Cranmer writes:
Every so often a sermon or lecture is delivered which merits being published in its entirety. In truth, the Chief Rabbi Lord Sacks delivers them all too frequently, but the pithy brevity of the blog is hardly the optimum medium for dissemination. This one, on the question of ‘Has Europe Lost its Soul?’ was delivered today at The Pontifical Gregorian University. It is replete with wisdom and insight (for those who don’t have the time to read it, His Grace highlights some salient points). Lord Sacks’ grasp of history, theology, philosophy, politics and economics is profound.
‘Let me begin with a striking passage from Niall Ferguson’s recent book, Civilisation. In it he tells of how the Chinese Academy of Social Sciences was given the task of discovering how the West, having lagged behind China for centuries, eventually overtook it and established itself in a position of world pre-eminence. At first, said the scholar, we thought it was because you had more powerful guns than we had. Then we concluded it was because you had the best political system. Then we realised it was your economic system. “But in the past 20 years, we have realised that the heart of your culture is your religion: Christianity. That is why the West has been so powerful. The Christian moral foundation of social and cultural life was what made possible the emergence of capitalism and then the successful transition to democratic politics. We don’t have any doubt about this.”
The Chinese scholar was right.’
Regarding capitalism he comments.
‘Instead of seeing the system as Adam Smith did, as a means of directing self- interest to the common good, it can become a means of empowering self-interest to the detriment of the common good. Instead of the market being framed by moral principles, it comes to substitute for moral principle. If you can buy it, negotiate it, earn it and afford it, then you are entitled to it – as the advertisers say – because you’re worth it. The market ceases to be merely a system and becomes an ideology in its own right.

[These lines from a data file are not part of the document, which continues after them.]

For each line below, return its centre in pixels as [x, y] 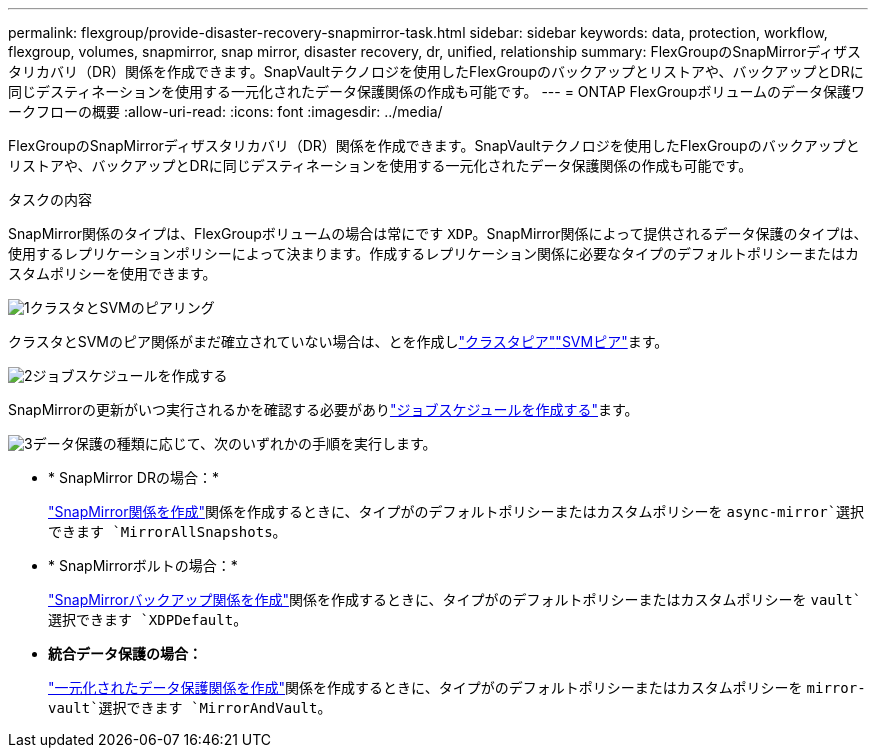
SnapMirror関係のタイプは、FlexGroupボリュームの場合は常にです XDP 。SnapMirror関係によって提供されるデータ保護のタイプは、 [438, 233]
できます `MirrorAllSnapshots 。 [167, 531]
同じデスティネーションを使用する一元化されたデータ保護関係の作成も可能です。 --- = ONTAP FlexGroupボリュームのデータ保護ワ [436, 91]
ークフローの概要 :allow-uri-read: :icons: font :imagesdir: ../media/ [225, 111]
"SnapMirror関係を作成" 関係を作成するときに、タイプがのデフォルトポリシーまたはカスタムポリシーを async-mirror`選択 [456, 511]
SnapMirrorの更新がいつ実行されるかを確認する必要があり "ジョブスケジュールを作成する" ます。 [323, 409]
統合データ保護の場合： [125, 653]
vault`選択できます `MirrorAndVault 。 [190, 707]

The market gives us choices; so morality itself becomes just a set of choices in which right or wrong have no meaning beyond the satisfaction or frustration of desire.’
The whole summary can be found here. His analysis of the malaise is excellent; his solution is naturally somewhat lacking since being of Jewish faith he stumbles over the stumbling stone. For Sacks, the ‘soul of Europe’ lies in recovering creation rather than pursuing redemption. He concludes,
‘Stabilising the Euro is one thing, healing the culture that surrounds it is another. A world in which material values are everything and spiritual values nothing is neither a stable state nor a good society. The time has come for us to recover the Judeo-Christian ethic of human dignity in the image of God. ‘
For him, salvation lies in an ethic, in rediscovering our dignity as made in the image of God; it is the ancient Judaistic doctrine of works that caused them to stumble over the stumbling stone. He does not grasp that this image is hopelessly defaced and can only be renewed in Jesus Messiah. He is the true image of God made in true righteousness and holiness (unlike Adam) and only by submitting to his Lordship in redemption can we become through grace God’s sons and bearers of his image (Roms 8). New birth in the Spirit is vital. Sacks is a ‘teacher in Israel’ but apparently does not know these things (Jn 3). The only healing for Europe’s ‘soul’ lies in the people of Europe embracing the gospel to the saving of their souls; they need a righteousness of God that is by faith, not of works lest any should boast. As God’s people, we must pray that in his mercy the people of Europe will yet again hear the gospel and respond, including Jonathan Sacks.